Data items
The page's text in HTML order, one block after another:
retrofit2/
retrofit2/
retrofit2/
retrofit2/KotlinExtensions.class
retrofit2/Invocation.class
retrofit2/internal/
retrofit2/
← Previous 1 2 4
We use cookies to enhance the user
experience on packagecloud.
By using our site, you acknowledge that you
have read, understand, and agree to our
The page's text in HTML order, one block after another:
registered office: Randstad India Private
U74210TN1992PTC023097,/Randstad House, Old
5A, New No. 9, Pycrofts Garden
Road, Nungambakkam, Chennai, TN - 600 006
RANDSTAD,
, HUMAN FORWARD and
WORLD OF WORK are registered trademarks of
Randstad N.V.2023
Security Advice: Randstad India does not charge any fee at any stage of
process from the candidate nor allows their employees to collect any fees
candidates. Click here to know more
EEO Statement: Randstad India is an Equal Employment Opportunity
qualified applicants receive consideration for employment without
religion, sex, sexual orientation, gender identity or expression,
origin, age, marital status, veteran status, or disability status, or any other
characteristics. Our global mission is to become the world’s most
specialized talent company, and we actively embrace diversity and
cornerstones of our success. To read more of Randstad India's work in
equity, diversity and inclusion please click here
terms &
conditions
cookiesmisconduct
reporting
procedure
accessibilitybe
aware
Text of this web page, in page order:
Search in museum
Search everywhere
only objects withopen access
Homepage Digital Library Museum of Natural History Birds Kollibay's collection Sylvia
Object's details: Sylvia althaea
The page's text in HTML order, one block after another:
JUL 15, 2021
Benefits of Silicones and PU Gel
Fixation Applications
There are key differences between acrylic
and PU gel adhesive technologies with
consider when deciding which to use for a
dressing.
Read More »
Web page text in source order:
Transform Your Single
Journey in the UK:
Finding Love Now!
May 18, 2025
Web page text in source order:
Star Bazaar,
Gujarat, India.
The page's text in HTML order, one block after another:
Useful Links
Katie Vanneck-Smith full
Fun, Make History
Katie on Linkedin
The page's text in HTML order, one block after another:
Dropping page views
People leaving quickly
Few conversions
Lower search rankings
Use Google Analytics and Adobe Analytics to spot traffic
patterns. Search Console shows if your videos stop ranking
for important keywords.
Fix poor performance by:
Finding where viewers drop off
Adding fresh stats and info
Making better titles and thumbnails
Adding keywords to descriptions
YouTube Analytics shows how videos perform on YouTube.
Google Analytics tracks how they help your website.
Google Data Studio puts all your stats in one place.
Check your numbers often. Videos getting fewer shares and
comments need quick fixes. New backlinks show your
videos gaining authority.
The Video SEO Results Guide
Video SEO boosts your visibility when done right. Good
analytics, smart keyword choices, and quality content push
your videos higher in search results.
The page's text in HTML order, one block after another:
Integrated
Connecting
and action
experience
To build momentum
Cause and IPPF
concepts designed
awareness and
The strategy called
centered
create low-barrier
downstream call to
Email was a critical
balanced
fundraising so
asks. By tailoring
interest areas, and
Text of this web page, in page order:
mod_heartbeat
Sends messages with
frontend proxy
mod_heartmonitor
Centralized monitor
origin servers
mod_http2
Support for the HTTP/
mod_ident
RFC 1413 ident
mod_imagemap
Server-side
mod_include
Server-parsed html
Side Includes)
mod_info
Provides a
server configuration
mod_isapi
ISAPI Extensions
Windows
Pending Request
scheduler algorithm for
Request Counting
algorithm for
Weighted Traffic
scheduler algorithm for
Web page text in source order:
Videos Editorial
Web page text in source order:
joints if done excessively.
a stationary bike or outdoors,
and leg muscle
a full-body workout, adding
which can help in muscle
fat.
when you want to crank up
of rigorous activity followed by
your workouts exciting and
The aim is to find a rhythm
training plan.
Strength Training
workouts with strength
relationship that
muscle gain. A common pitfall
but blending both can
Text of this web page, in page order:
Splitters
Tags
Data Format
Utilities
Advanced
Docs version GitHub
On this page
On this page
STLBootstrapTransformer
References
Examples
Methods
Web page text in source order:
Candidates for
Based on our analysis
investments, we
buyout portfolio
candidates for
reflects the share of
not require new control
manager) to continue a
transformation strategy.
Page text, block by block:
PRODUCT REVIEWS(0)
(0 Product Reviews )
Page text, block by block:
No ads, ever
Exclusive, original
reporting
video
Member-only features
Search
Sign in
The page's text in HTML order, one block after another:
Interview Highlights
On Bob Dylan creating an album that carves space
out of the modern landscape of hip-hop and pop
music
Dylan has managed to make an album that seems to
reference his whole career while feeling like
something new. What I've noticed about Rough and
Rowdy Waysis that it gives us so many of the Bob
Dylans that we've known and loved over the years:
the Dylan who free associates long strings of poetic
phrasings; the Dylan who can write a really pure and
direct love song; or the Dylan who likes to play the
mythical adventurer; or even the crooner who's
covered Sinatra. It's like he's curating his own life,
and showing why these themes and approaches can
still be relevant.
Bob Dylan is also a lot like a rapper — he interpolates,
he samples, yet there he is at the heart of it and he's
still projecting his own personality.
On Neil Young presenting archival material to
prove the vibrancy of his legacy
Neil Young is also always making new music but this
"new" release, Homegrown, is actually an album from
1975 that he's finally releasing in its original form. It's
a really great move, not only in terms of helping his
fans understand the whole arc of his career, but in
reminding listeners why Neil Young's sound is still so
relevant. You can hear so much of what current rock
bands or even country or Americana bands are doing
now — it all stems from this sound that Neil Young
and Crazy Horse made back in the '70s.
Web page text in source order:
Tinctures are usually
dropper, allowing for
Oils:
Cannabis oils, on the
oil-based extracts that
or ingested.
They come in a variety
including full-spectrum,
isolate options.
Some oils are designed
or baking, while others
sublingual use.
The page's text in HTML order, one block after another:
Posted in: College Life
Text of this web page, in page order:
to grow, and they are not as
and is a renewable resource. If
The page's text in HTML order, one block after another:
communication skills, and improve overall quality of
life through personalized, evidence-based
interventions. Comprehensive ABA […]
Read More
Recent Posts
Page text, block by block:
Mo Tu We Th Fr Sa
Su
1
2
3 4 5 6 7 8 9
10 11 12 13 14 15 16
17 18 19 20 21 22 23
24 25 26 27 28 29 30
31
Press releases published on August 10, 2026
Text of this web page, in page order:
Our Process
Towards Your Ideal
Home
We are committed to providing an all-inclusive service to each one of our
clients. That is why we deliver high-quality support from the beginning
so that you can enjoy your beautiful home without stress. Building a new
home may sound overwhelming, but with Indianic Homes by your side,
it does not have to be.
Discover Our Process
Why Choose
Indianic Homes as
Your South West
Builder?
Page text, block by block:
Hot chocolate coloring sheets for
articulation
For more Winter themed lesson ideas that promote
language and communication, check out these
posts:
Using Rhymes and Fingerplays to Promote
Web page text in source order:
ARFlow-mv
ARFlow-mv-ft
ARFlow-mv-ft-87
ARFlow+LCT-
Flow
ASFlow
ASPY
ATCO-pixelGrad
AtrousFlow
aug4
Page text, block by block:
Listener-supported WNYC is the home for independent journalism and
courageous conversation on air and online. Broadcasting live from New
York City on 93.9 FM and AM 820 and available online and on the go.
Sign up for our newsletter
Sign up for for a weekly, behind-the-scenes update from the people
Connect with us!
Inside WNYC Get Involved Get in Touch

**Instructions for the task**
Every line from above should appear again in the answer, exactly as written.

**Solution to this problem**
The page's text in HTML order, one block after another:
retrofit2/
retrofit2/
retrofit2/
retrofit2/KotlinExtensions.class
retrofit2/Invocation.class
retrofit2/internal/
retrofit2/
← Previous 1 2 4
We use cookies to enhance the user
experience on packagecloud.
By using our site, you acknowledge that you
have read, understand, and agree to our
The page's text in HTML order, one block after another:
registered office: Randstad India Private
U74210TN1992PTC023097,/Randstad House, Old
5A, New No. 9, Pycrofts Garden
Road, Nungambakkam, Chennai, TN - 600 006
RANDSTAD,
, HUMAN FORWARD and
WORLD OF WORK are registered trademarks of
Randstad N.V.2023
Security Advice: Randstad India does not charge any fee at any stage of
process from the candidate nor allows their employees to collect any fees
candidates. Click here to know more
EEO Statement: Randstad India is an Equal Employment Opportunity
qualified applicants receive consideration for employment without
religion, sex, sexual orientation, gender identity or expression,
origin, age, marital status, veteran status, or disability status, or any other
characteristics. Our global mission is to become the world’s most
specialized talent company, and we actively embrace diversity and
cornerstones of our success. To read more of Randstad India's work in
equity, diversity and inclusion please click here
terms &
conditions
cookiesmisconduct
reporting
procedure
accessibilitybe
aware
Text of this web page, in page order:
Search in museum
Search everywhere
only objects withopen access
Homepage Digital Library Museum of Natural History Birds Kollibay's collection Sylvia
Object's details: Sylvia althaea
The page's text in HTML order, one block after another:
JUL 15, 2021
Benefits of Silicones and PU Gel
Fixation Applications
There are key differences between acrylic
and PU gel adhesive technologies with
consider when deciding which to use for a
dressing.
Read More »
Web page text in source order:
Transform Your Single
Journey in the UK:
Finding Love Now!
May 18, 2025
Web page text in source order:
Star Bazaar,
Gujarat, India.
The page's text in HTML order, one block after another:
Useful Links
Katie Vanneck-Smith full
Fun, Make History
Katie on Linkedin
The page's text in HTML order, one block after another:
Dropping page views
People leaving quickly
Few conversions
Lower search rankings
Use Google Analytics and Adobe Analytics to spot traffic
patterns. Search Console shows if your videos stop ranking
for important keywords.
Fix poor performance by:
Finding where viewers drop off
Adding fresh stats and info
Making better titles and thumbnails
Adding keywords to descriptions
YouTube Analytics shows how videos perform on YouTube.
Google Analytics tracks how they help your website.
Google Data Studio puts all your stats in one place.
Check your numbers often. Videos getting fewer shares and
comments need quick fixes. New backlinks show your
videos gaining authority.
The Video SEO Results Guide
Video SEO boosts your visibility when done right. Good
analytics, smart keyword choices, and quality content push
your videos higher in search results.
The page's text in HTML order, one block after another:
Integrated
Connecting
and action
experience
To build momentum
Cause and IPPF
concepts designed
awareness and
The strategy called
centered
create low-barrier
downstream call to
Email was a critical
balanced
fundraising so
asks. By tailoring
interest areas, and
Text of this web page, in page order:
mod_heartbeat
Sends messages with
frontend proxy
mod_heartmonitor
Centralized monitor
origin servers
mod_http2
Support for the HTTP/
mod_ident
RFC 1413 ident
mod_imagemap
Server-side
mod_include
Server-parsed html
Side Includes)
mod_info
Provides a
server configuration
mod_isapi
ISAPI Extensions
Windows
Pending Request
scheduler algorithm for
Request Counting
algorithm for
Weighted Traffic
scheduler algorithm for
Web page text in source order:
Videos Editorial
Web page text in source order:
joints if done excessively.
a stationary bike or outdoors,
and leg muscle
a full-body workout, adding
which can help in muscle
fat.
when you want to crank up
of rigorous activity followed by
your workouts exciting and
The aim is to find a rhythm
training plan.
Strength Training
workouts with strength
relationship that
muscle gain. A common pitfall
but blending both can
Text of this web page, in page order:
Splitters
Tags
Data Format
Utilities
Advanced
Docs version GitHub
On this page
On this page
STLBootstrapTransformer
References
Examples
Methods
Web page text in source order:
Candidates for
Based on our analysis
investments, we
buyout portfolio
candidates for
reflects the share of
not require new control
manager) to continue a
transformation strategy.
Page text, block by block:
PRODUCT REVIEWS(0)
(0 Product Reviews )
Page text, block by block:
No ads, ever
Exclusive, original
reporting
video
Member-only features
Search
Sign in
The page's text in HTML order, one block after another:
Interview Highlights
On Bob Dylan creating an album that carves space
out of the modern landscape of hip-hop and pop
music
Dylan has managed to make an album that seems to
reference his whole career while feeling like
something new. What I've noticed about Rough and
Rowdy Waysis that it gives us so many of the Bob
Dylans that we've known and loved over the years:
the Dylan who free associates long strings of poetic
phrasings; the Dylan who can write a really pure and
direct love song; or the Dylan who likes to play the
mythical adventurer; or even the crooner who's
covered Sinatra. It's like he's curating his own life,
and showing why these themes and approaches can
still be relevant.
Bob Dylan is also a lot like a rapper — he interpolates,
he samples, yet there he is at the heart of it and he's
still projecting his own personality.
On Neil Young presenting archival material to
prove the vibrancy of his legacy
Neil Young is also always making new music but this
"new" release, Homegrown, is actually an album from
1975 that he's finally releasing in its original form. It's
a really great move, not only in terms of helping his
fans understand the whole arc of his career, but in
reminding listeners why Neil Young's sound is still so
relevant. You can hear so much of what current rock
bands or even country or Americana bands are doing
now — it all stems from this sound that Neil Young
and Crazy Horse made back in the '70s.
Web page text in source order:
Tinctures are usually
dropper, allowing for
Oils:
Cannabis oils, on the
oil-based extracts that
or ingested.
They come in a variety
including full-spectrum,
isolate options.
Some oils are designed
or baking, while others
sublingual use.
The page's text in HTML order, one block after another:
Posted in: College Life
Text of this web page, in page order:
to grow, and they are not as
and is a renewable resource. If
The page's text in HTML order, one block after another:
communication skills, and improve overall quality of
life through personalized, evidence-based
interventions. Comprehensive ABA […]
Read More
Recent Posts
Page text, block by block:
Mo Tu We Th Fr Sa
Su
1
2
3 4 5 6 7 8 9
10 11 12 13 14 15 16
17 18 19 20 21 22 23
24 25 26 27 28 29 30
31
Press releases published on August 10, 2026
Text of this web page, in page order:
Our Process
Towards Your Ideal
Home
We are committed to providing an all-inclusive service to each one of our
clients. That is why we deliver high-quality support from the beginning
so that you can enjoy your beautiful home without stress. Building a new
home may sound overwhelming, but with Indianic Homes by your side,
it does not have to be.
Discover Our Process
Why Choose
Indianic Homes as
Your South West
Builder?
Page text, block by block:
Hot chocolate coloring sheets for
articulation
For more Winter themed lesson ideas that promote
language and communication, check out these
posts:
Using Rhymes and Fingerplays to Promote
Web page text in source order:
ARFlow-mv
ARFlow-mv-ft
ARFlow-mv-ft-87
ARFlow+LCT-
Flow
ASFlow
ASPY
ATCO-pixelGrad
AtrousFlow
aug4
Page text, block by block:
Listener-supported WNYC is the home for independent journalism and
courageous conversation on air and online. Broadcasting live from New
York City on 93.9 FM and AM 820 and available online and on the go.
Sign up for our newsletter
Sign up for for a weekly, behind-the-scenes update from the people
Connect with us!
Inside WNYC Get Involved Get in Touch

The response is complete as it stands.